Question

The game of clue involves 6 suspects, 6 weapons, and 9 rooms. one of each is randomly chosen and the object of the game is to guess the chosen three. (a) how many solutions are possible? in one version of the game, the selection is made and then each of the players is randomly given three of the remaining cards. let s, w, and r be, respectively, the numbers of suspects, weapons, and rooms in the set of three cards given to a specified player. also, let x denote the number of solutions that are possible after that player observes his or her three cards. (b) express x in terms of s, w, and r. (c) find e[x].

Answer 1

Part A:

Given that the game of clue involves 6 suspects, 6 weapons, and 9 rooms.

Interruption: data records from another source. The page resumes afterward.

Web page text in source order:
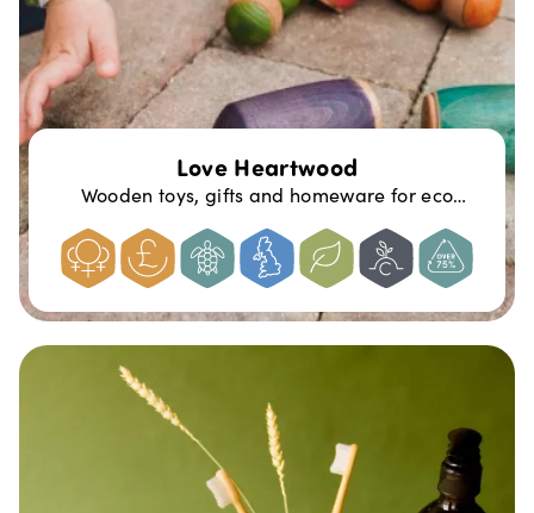
Love Heartwood
Wooden toys, gifts and homeware for eco
conscious families
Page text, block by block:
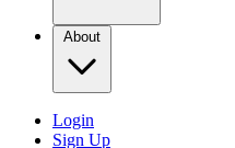
About
Login
Sign Up
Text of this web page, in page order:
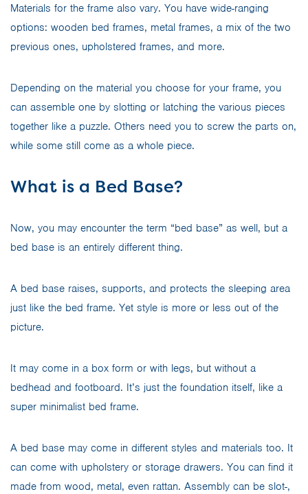
Materials for the frame also vary. You have wide-ranging
options: wooden bed frames, metal frames, a mix of the two
previous ones, upholstered frames, and more.
Depending on the material you choose for your frame, you
can assemble one by slotting or latching the various pieces
together like a puzzle. Others need you to screw the parts on,
while some still come as a whole piece.
What is a Bed Base?
Now, you may encounter the term “bed base” as well, but a
bed base is an entirely different thing.
A bed base raises, supports, and protects the sleeping area
just like the bed frame. Yet style is more or less out of the
picture.
It may come in a box form or with legs, but without a
bedhead and footboard. It’s just the foundation itself, like a
super minimalist bed frame.
A bed base may come in different styles and materials too. It
can come with upholstery or storage drawers. You can find it
made from wood, metal, even rattan. Assembly can be slot-,
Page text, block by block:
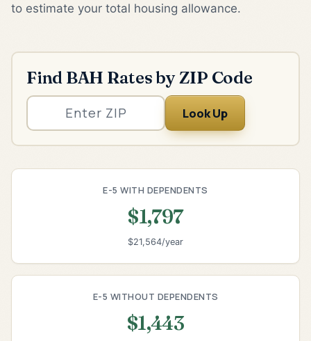
to estimate your total housing allowance.
Find BAH Rates by ZIP Code
Look Up
E-5 WITH DEPENDENTS
$1,797
$21,564/year
E-5 WITHOUT DEPENDENTS
$1,443
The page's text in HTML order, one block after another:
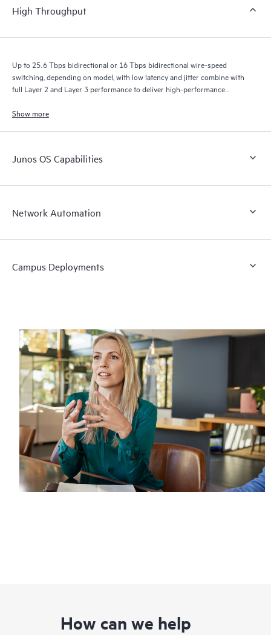
High Throughput
Up to 25.6 Tbps bidirectional or 16 Tbps bidirectional wire-speed
switching, depending on model, with low latency and jitter combine with
full Layer 2 and Layer 3 performance to deliver high-performance
Show more
Junos OS Capabilities
Network Automation
Campus Deployments
How can we help
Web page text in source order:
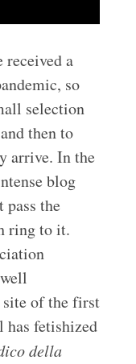
received a
so
selection
then to
arrive. In the
blog
pass the
ring to it.
site of the first
has fetishized
della
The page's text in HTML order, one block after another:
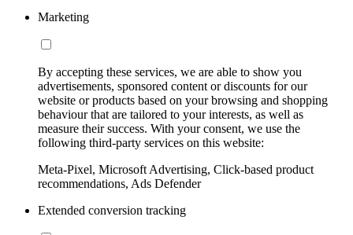
Marketing
By accepting these services, we are able to show you
advertisements, sponsored content or discounts for our
website or products based on your browsing and shopping
behaviour that are tailored to your interests, as well as
measure their success. With your consent, we use the
following third-party services on this website:
Meta-Pixel, Microsoft Advertising, Click-based product
recommendations, Ads Defender
Extended conversion tracking
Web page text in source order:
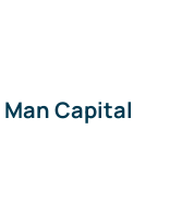
Capital

The number of ways that one of each is randomly chosen is given by:

$^6C_1\times{ ^6C_1}\times{ ^9C_1}=6\times6\times9=324$

Therefore, the number of solutions possible is 324.



Part B:

Given that a players is randomly given three of the remaining cards, let s, w, and r be, respectively, the numbers of suspects, weapons, and rooms in the set of three cards given to a specified player.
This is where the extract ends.